Excerpts from a dataset:
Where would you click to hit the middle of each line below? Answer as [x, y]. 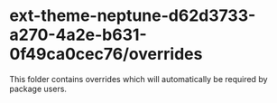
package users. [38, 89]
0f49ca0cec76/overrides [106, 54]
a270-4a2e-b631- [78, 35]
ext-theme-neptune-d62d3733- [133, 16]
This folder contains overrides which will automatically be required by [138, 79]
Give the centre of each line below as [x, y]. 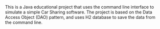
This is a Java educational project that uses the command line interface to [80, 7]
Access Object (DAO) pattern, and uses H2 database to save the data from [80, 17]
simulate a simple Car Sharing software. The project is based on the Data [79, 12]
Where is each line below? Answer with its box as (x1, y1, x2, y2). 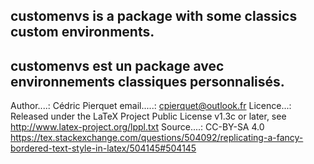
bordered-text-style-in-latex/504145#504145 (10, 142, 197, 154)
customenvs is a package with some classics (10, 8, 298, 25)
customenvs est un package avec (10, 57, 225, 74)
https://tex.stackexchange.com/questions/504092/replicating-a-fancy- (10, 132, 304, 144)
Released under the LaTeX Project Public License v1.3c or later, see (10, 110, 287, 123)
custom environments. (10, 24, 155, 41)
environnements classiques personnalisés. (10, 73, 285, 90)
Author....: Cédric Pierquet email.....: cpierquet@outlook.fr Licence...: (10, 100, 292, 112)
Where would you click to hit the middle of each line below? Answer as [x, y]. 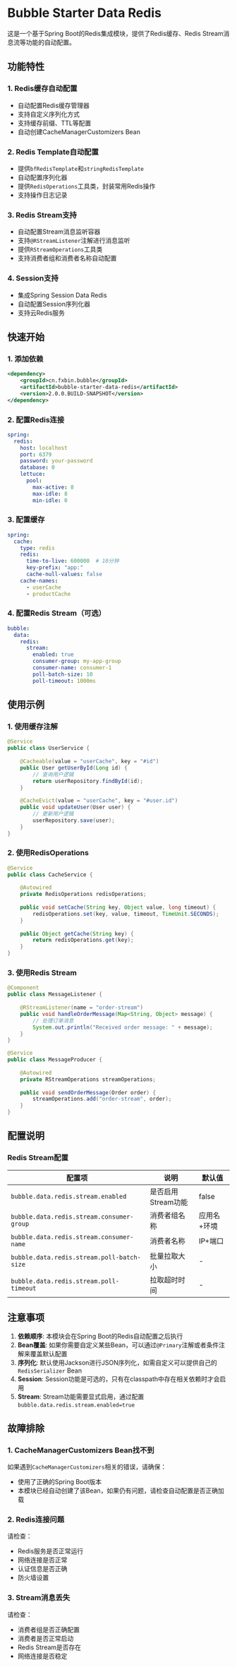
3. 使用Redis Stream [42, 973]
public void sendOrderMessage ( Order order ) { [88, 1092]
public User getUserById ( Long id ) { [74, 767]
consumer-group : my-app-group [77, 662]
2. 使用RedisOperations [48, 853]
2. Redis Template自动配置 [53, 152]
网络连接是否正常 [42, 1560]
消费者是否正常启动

» **TASK DIRECTIONS**:
Pull every line with the string "This" from the data above.

» **RESPONSE**:
This folder contains overrides which will automatically be required by [138, 79]
This is a Java educational project that uses the command line interface to [80, 7]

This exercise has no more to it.